A pair sentenced to life imprisonment for murdering a dad of three will seek to overturn their convictions.
Brookton Lagan and Taison Cyrille, then both 19, were found guilty last December of fatally stabbing Darren MacCormick in Didcot on January 9, 2020.
The two men, who tried to flee to Amsterdam in the wake of the killing, were given a life sentence and told they would each serve at least 19 years behind bars before they were eligible for release.
Later this morning, lawyers for both men will ask the Court of Appeal for permission – or leave – to appeal their convictions.
Last year, jurors at Oxford Crown Court heard Mr MacCormick – known by the nickname ‘Dizzy’ – was stabbed during an argument over a drugs debt between his friend and Laggan.
He received a number of injuries to his arms and his right hand, as well as ‘defensive injuries.’
The fatal injury was a stab wound to the chest, which was described as 10cm deep and which caused damage to his heart.

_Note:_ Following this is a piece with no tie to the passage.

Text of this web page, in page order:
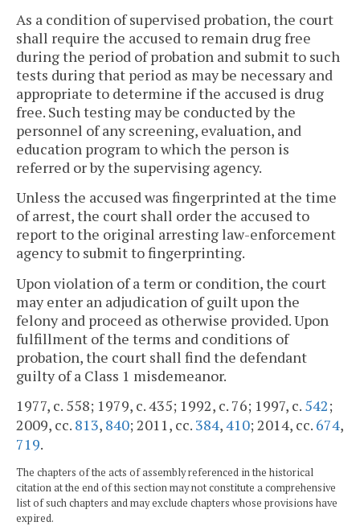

He was taken to the John Radcliffe Hospital in Oxford but at 4.56am he was declared dead.
Another man injured in the brawl was stabbed in the head and a third man was stabbed in the leg.
The violence happened ‘very quickly’. Afterwards, the killers were said to have driven off after discarding knives – three of which the police later seized.
The pair tried to flee to Amsterdam but were caught by police at Luton Airport on January 11.
Sentencing Lagan and Cyrille, both from Bicester, Judge Ian Pringle QC hit out at the ‘scourge’ of knife crime that had plagued the country over the last 20 years.
He said that the ‘national epidemic’ of carrying knives had led to a ‘desperate and unceasing waste of human life’.
Following the sentencing hearing, Det Ch Insp Stuart Blaik of Thames Valley Police said: “No conviction or sentence that was passed down in court can ultimately heal the pain of losing a loved one in such needless circumstances.
“But I do hope that now the case has concluded it can provide the family with some consolation that proceedings are now over and they can begin to slowly move on.”
He added: “This case has demonstrated the tragic consequences that can arise from carrying knives. Serious violence and knife crime causes pain and misery, and the Thames Valley Violence Reduction Unit is dedicated in its mission to tackle it via prevention, intervention and enforcement.”